• [Task requirements] Which lines have the string "that"? Copy all of them from the entries below.

• [Material for the task]
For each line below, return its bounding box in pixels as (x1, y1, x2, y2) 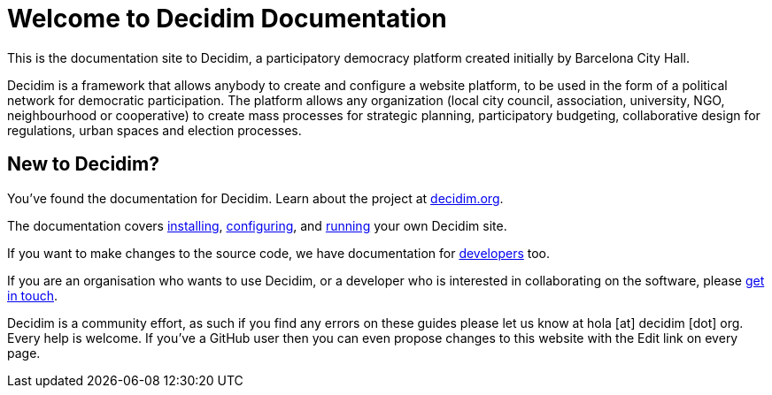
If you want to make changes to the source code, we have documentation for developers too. (7, 245, 551, 261)
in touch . (7, 287, 58, 303)
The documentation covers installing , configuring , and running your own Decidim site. (7, 217, 507, 233)
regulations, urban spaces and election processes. (7, 122, 302, 138)
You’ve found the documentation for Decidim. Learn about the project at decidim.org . (7, 190, 504, 206)
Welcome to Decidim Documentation (7, 4, 447, 34)
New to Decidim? (7, 153, 159, 176)
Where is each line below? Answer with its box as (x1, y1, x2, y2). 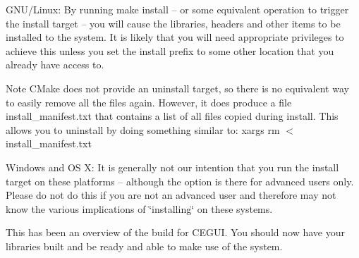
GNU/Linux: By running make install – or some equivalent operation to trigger (6, 2, 349, 16)
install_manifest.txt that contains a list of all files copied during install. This (6, 109, 339, 123)
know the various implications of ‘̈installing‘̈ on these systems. (6, 201, 273, 216)
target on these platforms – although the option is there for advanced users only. (6, 173, 354, 188)
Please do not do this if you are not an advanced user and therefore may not (6, 188, 336, 202)
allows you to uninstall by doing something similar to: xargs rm (6, 122, 280, 137)
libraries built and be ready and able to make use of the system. (6, 238, 283, 253)
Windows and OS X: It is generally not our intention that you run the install (6, 159, 339, 174)
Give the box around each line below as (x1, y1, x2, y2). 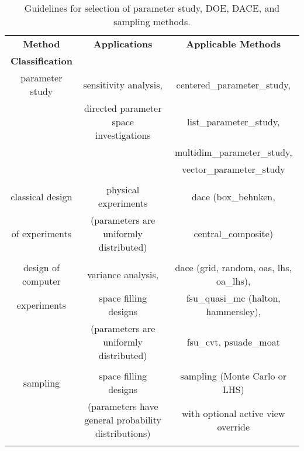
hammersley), (206, 305, 261, 318)
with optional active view (182, 406, 285, 420)
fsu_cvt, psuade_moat (186, 335, 280, 348)
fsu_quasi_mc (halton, (186, 291, 281, 305)
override (217, 419, 250, 433)
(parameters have (87, 399, 158, 413)
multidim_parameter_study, (174, 145, 292, 159)
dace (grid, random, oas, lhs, (175, 261, 292, 274)

• [Completed task]
install_manifest.txt that contains a list of all files copied during install. This (6, 109, 339, 123)
Windows and OS X: It is generally not our intention that you run the install (6, 159, 339, 174)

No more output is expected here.